Figure 4.

Expression of HAS2 in HUVEC cords and tubes. (A–C) Stages of tube formation in whole-mount, multiaxial vasculogenic cultures, as shown by epifluorescence microscopy in (A) and (B) (red, phalloidin stain for f-actin; blue, DAPI nuclear stain) and bright-field microscopy in (C) (crystal violet stain). At 24 hr (A), cells acquire spindle shapes with long, narrow pseudopodia (e.g., arrows). By 48 hr (B), the cells form a network of multicellular cords (arrows indicate three cords).
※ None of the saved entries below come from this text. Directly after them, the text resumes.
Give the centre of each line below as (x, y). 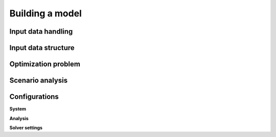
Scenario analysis (39, 81)
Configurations (34, 97)
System (18, 109)
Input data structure (42, 48)
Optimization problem (45, 64)
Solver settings (26, 127)
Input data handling (41, 31)
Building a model (45, 13)

Appearance of fully developed tubes (one is indicated in C), each with a patent lumen (Lu) and thin walls (arrows), occurs at 3–7 days. Areas of cytoplasm containing nuclei (asterisks) bulge into the lumen. In a Western blot of tubulogenic HUVEC extract (D), anti-HAS2 antibody (green stain) recognizes 53 and 64 kDa bands (asterisks). β-actin (red stain, arrowhead) marks 42 kDa. Ponceau S stain reveals many non-immunoreactive protein bands. (E–G) Whole-mounts of HUVEC cords and tubes in three-dimensional collagen gels evaluated by IF/confocal microscopy for HAS2 (green stain). (E) Cord of a 48-hr culture showing three cells (arrows) at a branch point. (F, G) Cross-sections of large-diameter (F) and small-diameter (G) tubes with patent lumens in a 4-day culture. In (F), arrows indicate the cells comprising the tube wall. In (E)–(G), f-actin is stained with phalloidin (red) and nuclei are stained with TO-PRO-3 (blue). Scale bar sizes: A, B = 100 µm; C = 50 µm; E, F = 10 µm; G = 5 µm. Abbreviations: HUVEC, human umbilical vein endothelial cell; DAPI, 4, 6-diamidino-2-phenylindole; IF, immunofluorescence; DF, dye front; MW, molecular weight.